# Best price?



## JUSTCRAZY (Apr 6, 2004)

Looking for a heads up on the best priced goldfish in ohio. Most valuable for me would be those Columbus east to Steubenville. It is getting that time of year and the best price I have seen this year is $11 per pound. Still kind of steep.

Rob


----------



## Joey209 (Oct 17, 2007)

That sounds pretty cheap actually.Bait shops around me think they can charge whatever they want 
sometimes I can run into the guy who drives the bait truck that supplies the Buckeye Lake area and he's sold me goldfish and israelis for what he charges the bait shops.It was like $6-$7 a lb
You should try to see when the bait shop you get your goldfish usully gets theres shipments and try to run into the bait truck guy and talk to him directlyThey'll usually sell off there truck if ya sweet talk em

Hope this helps


----------



## fishdealer04 (Aug 27, 2006)

The bait shop down by me (Cincinnati) was selling goldfish & Izzys for $9 a pound last year. I would imagine its the same now, but not sure, I am going to make a run out there sometime next week to get some leeches and more night crawlers so I can check. You can also buy the fish by size if you wanted to do that too.


----------



## JUSTCRAZY (Apr 6, 2004)

Thanks fishdealer. Most of the shops seem to have gone to the by the pound method rather than the fish size. In some ways it is nice, other is isn't. I sent a friend for bait once here in Columbus, he is not a very experienced fisherman, but had gone a couple of times with me.

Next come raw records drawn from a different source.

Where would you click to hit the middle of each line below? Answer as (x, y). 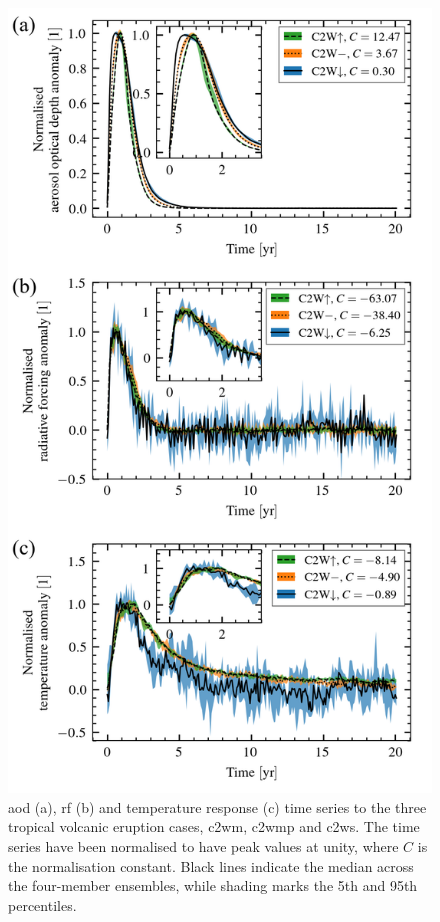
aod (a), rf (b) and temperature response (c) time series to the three (217, 806)
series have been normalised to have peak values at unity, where (203, 845)
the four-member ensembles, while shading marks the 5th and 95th (213, 885)
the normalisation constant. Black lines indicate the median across (211, 865)
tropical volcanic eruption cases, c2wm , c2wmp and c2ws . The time (214, 826)
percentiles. (42, 904)
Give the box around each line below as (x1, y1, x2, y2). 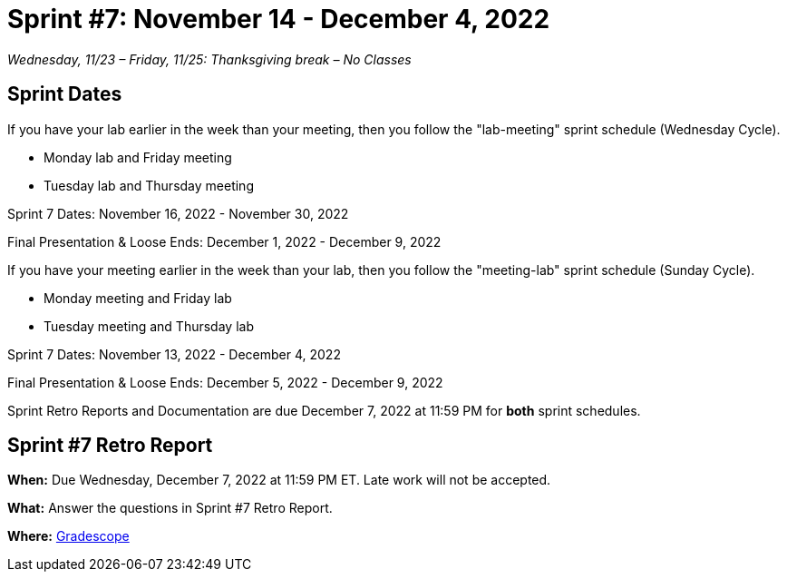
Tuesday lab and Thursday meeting (44, 177, 254, 193)
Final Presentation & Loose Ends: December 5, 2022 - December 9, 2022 (7, 374, 443, 390)
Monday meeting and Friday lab (44, 289, 232, 306)
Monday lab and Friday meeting (44, 149, 232, 165)
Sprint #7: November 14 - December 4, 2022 (7, 4, 550, 34)
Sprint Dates (7, 83, 122, 106)
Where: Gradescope (7, 528, 130, 545)
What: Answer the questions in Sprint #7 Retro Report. (7, 500, 333, 516)

They sure put it to him. He came back with a bucket full of fish they had charged him $2 and $3 each for,but If I would have been there, I wouldn't have given 50 cents for that size fish. Yet, there are times when it has worked out the other way.

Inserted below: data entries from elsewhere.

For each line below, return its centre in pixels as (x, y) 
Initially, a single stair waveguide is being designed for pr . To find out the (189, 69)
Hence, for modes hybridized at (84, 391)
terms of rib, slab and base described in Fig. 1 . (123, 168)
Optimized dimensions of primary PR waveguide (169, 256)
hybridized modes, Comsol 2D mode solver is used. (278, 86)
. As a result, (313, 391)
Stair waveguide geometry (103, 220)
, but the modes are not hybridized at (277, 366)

The worst I have ever seen was a Columbus shop, which I will not mention the name of because I do like the the place but won't buy there bait. I asked the price on a koi that may have been six inches at best. The guy said he wanted $23 for that one fish. I told him he was crazy, but he said the paylakers would pay that price. I went to a shop closer to where I was fishing and ended up with about 10 fish larger than those for $3 a piece! Some places will try to bend you over given the chance and some times you luck out.

Rob


----------



## pendog66 (Mar 23, 2005)

i dont know about poundage but anglers in englewood have cheap goldfish. its 50 cents for 3-4 in goldfish and a dollar for bigger


----------



## JUSTCRAZY (Apr 6, 2004)

Is Angler the name of the shop? I am always looking for a deal and willing to travel at times.


Thanks
Rob


----------



## pendog66 (Mar 23, 2005)

JUSTCRAZY said:


> Is Angler the name of the shop? I am always looking for a deal and willing to travel at times.
> 
> 
> Thanks
> Rob




yes the shop is called Angler's. its on north main street


----------



## Bigun (Jun 20, 2006)

here is their website, only has info about their address and phone number though.

http://ohioanglersbaitntackle.com/


----------



## JUSTCRAZY (Apr 6, 2004)

Thanks everyone, just been curious what others were paying for bait. No matter how we look at it, we are just paying a lot of money to hook a bait and wait! 
Now all I have to do is get some more time to go out fishing.

Thanks
Rob


----------